Damit ist es aber nicht getan: Orthographie
verlangt die Kennzeichnung wortgrammatischer Zugehörigkeit und
satzgrammatischer Verhältnisse. In Ninos Geschichte können
wir uns das am Ausdruck
„Sakdorfas“ klar machen: Zunächst einmal bemerken wir,
dass Nino den gesamten Ausdruck noch als ein Wort begreift, unanalysiert.
Natürlich ist Nino auf diesem Sprachentwicklungsstand noch nicht
in der Lage, das „sak“ bewusst als eine Form von „sagen“
zu erkennen, geschweige denn den richtigen Schluss auf die Rechtschreibregel
zur Auslautverhärtung zu ziehen. Außerdem stellen wir fest,
dass wir den Text nicht eindeutig deuten können, weil die Kennzeichnung
der Sätze völlig fehlt.
Nino steht noch ganz am Anfang seines Schriftspracherwerbs.

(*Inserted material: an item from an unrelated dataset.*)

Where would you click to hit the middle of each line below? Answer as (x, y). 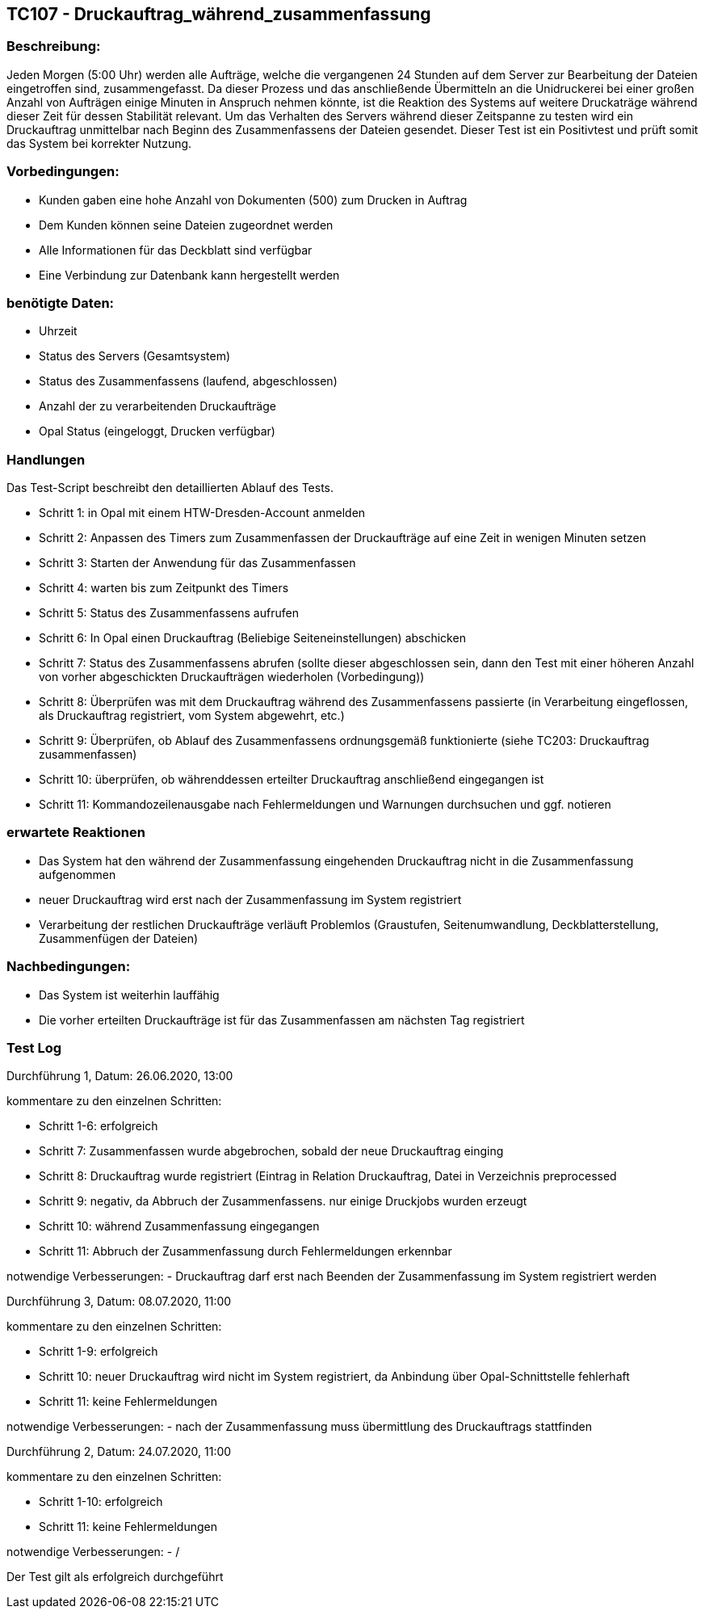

Er hat das Prinzip der Schriftsprache zwar grundsätzlich verstanden:
Buchstaben bilden Sprachlaute ab; er schreibt aber, abgesehen von einigen
visuell gespeicherten Wörtern (Mama, Papa, ist, das...) noch tatsächlich
das, was er – ganz persönlich – hört,
auf. Für Fachleute gesprochen: Nino schreibt noch phonetisch,
keineswegs phonemisch!
Eine mögliche Auflösung für Ninos
Geschichte wäre:
Mama mit Nino bei Papa. Papa ist weg, aber wo
ist Papa? „Mama, sag‘ doch was!“ – Mama: „Ich
weiß nicht.“ – „Mama!“ Aber was ist das?
Das ist Papa!
Kinder, die bei der Aneignung der Schrift an irgendeiner
Stelle der oben aufgeführten Teilfertigkeiten auf besondere Schwierigkeiten
stoßen, sind in Gefahr, vom schulischen Unterricht „abgehängt“
zu werden. Sie entwickeln, was den Namen LRS oder Legasthenie trägt.
Da aber die Beherrschung der Schrift fundamentale Bedeutung für den
Schulerfolg hat – in jedem Fach ist Schrift Voraussetzung -, bleibt
der Kampf mit der Schrift nicht folgenlos für die Persönlichkeitsentwicklung
des Kindes: Es läuft Gefahr, in seiner emotionalen, sozialen
und kognitiven Entwicklung Schaden zu nehmen.